8 août 2023

Soudan : la protection des civils et l'atténuation des conséquences des conflits et du changement climatique vont de pair

Le 11 mai 2023, les forces armées soudanaises et les forces de soutien rapide - les deux parties au conflit actuel au Soudan - ont signé un accord reconnaissant leurs obligations en vertu du droit international humanitaire et des droits de l'homme. Dans cet accord, connu sous le nom de Déclaration de Jeddah sur l'engagement à protéger les civils du Soudan (Déclaration de Jeddah), elles ont énoncé les règles qui, selon elles, guideraient leur conduite afin de garantir la fourniture de l'aide humanitaire, des services essentiels, des soins de santé et d'un enterrement approprié.
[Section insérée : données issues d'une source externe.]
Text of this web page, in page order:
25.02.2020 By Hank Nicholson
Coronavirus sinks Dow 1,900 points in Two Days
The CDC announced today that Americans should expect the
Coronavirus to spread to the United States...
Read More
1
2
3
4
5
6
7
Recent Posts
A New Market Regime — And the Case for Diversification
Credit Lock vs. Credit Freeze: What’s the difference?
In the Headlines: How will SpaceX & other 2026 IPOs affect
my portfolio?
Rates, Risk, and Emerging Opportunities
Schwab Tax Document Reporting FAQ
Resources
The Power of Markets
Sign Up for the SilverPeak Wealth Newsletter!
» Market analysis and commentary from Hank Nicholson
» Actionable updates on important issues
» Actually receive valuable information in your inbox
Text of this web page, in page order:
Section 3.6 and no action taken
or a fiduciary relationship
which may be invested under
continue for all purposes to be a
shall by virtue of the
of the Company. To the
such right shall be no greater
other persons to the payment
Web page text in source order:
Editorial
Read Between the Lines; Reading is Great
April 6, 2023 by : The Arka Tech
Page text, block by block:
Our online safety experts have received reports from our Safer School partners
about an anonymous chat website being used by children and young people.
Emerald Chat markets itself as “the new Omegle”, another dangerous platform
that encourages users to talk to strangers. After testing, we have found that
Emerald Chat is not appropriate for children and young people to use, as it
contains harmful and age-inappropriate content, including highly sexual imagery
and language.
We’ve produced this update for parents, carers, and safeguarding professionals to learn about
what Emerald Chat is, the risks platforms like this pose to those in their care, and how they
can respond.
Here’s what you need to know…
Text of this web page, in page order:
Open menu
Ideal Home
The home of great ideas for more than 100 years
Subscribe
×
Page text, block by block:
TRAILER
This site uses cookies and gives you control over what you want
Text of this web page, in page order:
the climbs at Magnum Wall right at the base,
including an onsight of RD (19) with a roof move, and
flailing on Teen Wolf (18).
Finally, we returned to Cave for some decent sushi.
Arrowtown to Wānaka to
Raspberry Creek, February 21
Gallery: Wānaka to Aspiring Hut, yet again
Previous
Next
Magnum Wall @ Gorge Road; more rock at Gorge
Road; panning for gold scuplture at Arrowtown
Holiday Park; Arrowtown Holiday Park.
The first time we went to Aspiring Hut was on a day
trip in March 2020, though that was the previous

Ces obligations légales existent indépendamment de la signature de la déclaration de Djedda. Cependant, la reconnaissance publique de ces obligations offre l'opportunité de démontrer comment le droit international humanitaire - et les dispositions spécifiques mises en avant dans la déclaration de Djedda - peut non seulement soutenir le respect des civils et la fourniture de services essentiels, mais aussi répondre aux doubles conséquences du changement climatique et des conflits. En respectant le droit international humanitaire, les parties au conflit peuvent faciliter l'action anticipatoire avant les chocs climatiques et les catastrophes potentielles afin de minimiser les impacts de ces événements, même au milieu d'un contexte humanitaire déjà complexe.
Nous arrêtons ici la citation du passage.